#### [DESCRIPTION OF THE TASK]
Starting at the line that contains "Tuesday (248, 234, 306, 254)", output each line exactly as written through the end of the listing below, but leave out the pictures.

____________

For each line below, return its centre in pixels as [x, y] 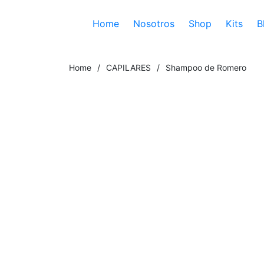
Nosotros [154, 24]
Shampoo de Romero [206, 67]
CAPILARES [128, 67]
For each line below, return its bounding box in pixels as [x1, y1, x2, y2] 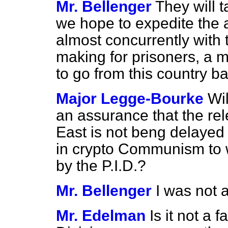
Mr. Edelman [56, 207, 146, 224]
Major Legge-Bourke [56, 90, 204, 107]
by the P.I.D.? [56, 157, 146, 174]
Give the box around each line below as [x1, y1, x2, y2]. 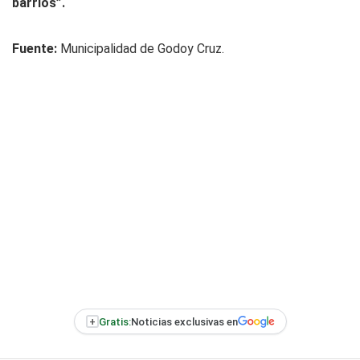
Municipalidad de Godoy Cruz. [60, 41, 224, 56]
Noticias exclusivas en [130, 315, 238, 328]
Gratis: [98, 315, 131, 328]
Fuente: [12, 41, 60, 56]
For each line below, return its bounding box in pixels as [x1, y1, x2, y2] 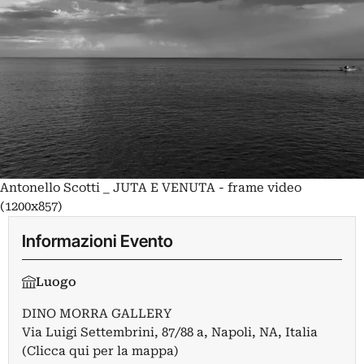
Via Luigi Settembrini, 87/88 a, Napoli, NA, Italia [22, 324, 318, 340]
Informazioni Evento [22, 230, 173, 251]
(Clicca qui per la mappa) [22, 343, 179, 358]
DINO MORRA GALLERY [22, 305, 171, 321]
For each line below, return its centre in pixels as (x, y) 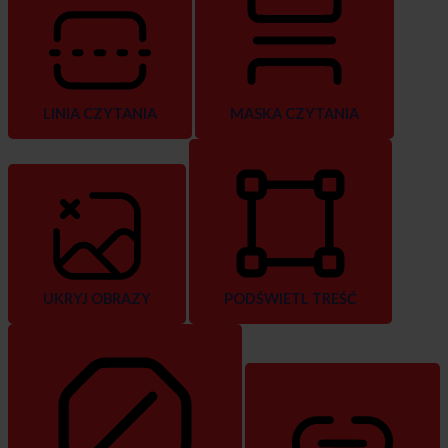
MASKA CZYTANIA (294, 114)
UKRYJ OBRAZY (97, 299)
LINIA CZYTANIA (100, 114)
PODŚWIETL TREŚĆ (290, 299)
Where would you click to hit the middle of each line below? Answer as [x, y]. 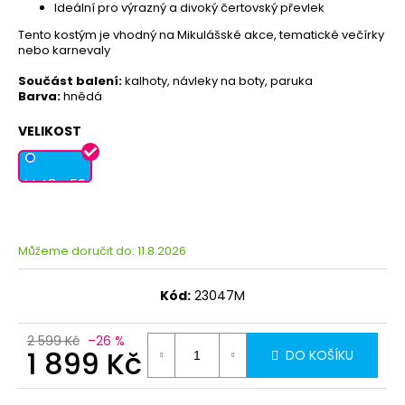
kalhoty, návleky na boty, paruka [217, 80]
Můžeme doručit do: [76, 250]
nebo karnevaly [64, 50]
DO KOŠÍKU [320, 355]
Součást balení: [70, 80]
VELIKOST [50, 131]
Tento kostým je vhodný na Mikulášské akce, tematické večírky [201, 34]
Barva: [39, 96]
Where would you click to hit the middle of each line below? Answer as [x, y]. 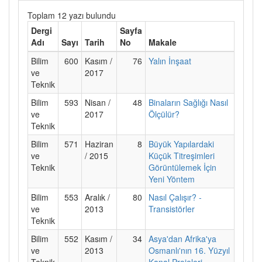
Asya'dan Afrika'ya [182, 238]
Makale [163, 42]
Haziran [99, 144]
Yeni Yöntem [172, 179]
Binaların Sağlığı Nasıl [188, 102]
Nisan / [98, 102]
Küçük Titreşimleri [182, 155]
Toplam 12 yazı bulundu [72, 15]
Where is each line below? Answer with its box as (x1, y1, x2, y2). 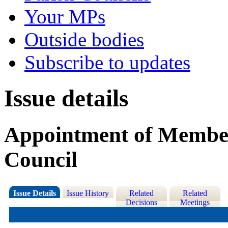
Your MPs (24, 6, 105, 27)
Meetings (180, 198, 210, 207)
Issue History (67, 189, 109, 198)
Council (4, 148, 77, 172)
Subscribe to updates (24, 51, 190, 73)
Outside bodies (24, 28, 144, 50)
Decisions (125, 198, 157, 207)
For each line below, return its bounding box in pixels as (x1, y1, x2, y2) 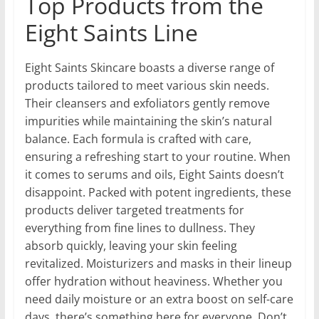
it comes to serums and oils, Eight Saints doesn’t (24, 167, 284, 183)
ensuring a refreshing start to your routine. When (24, 149, 291, 165)
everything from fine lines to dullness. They (24, 220, 255, 236)
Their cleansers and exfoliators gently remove (24, 95, 270, 112)
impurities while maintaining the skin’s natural (24, 113, 272, 130)
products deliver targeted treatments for (24, 202, 244, 219)
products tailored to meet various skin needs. (24, 78, 269, 94)
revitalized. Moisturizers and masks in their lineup (24, 256, 292, 272)
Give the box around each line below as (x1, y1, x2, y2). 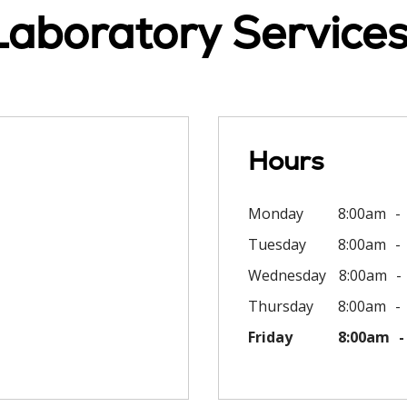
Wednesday (248, 265, 326, 285)
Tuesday (248, 234, 306, 254)
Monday (248, 203, 303, 223)
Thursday (248, 296, 313, 316)
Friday (248, 327, 293, 347)
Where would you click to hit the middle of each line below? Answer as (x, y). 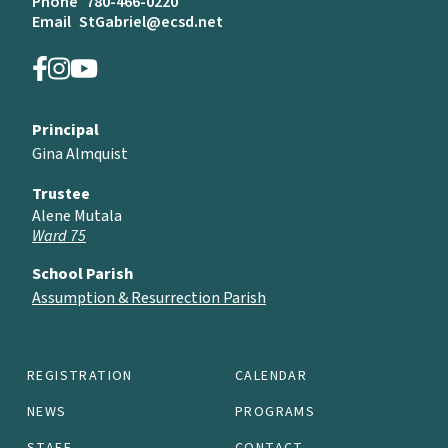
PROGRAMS (275, 411)
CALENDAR (271, 375)
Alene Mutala (77, 215)
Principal (65, 129)
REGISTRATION (80, 375)
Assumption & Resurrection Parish (149, 297)
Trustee (61, 193)
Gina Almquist (80, 153)
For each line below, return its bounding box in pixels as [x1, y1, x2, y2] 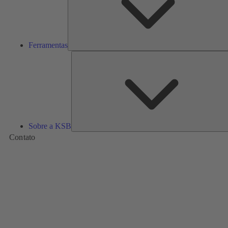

____________

#### [EXPECTED ANSWER]
Tuesday (248, 234, 306, 254)
Monday (248, 203, 303, 223)
Thursday (248, 296, 313, 316)
Friday (248, 327, 293, 347)
Where would you click to hit the middle of each line below? Answer as (x, y). 
PROGRAMS (275, 411)
CALENDAR (271, 375)
Alene Mutala (77, 215)
Principal (65, 129)
REGISTRATION (80, 375)
Assumption & Resurrection Parish (149, 297)
Trustee (61, 193)
Gina Almquist (80, 153)
For each line below, return its bounding box in pixels as [x1, y1, x2, y2] 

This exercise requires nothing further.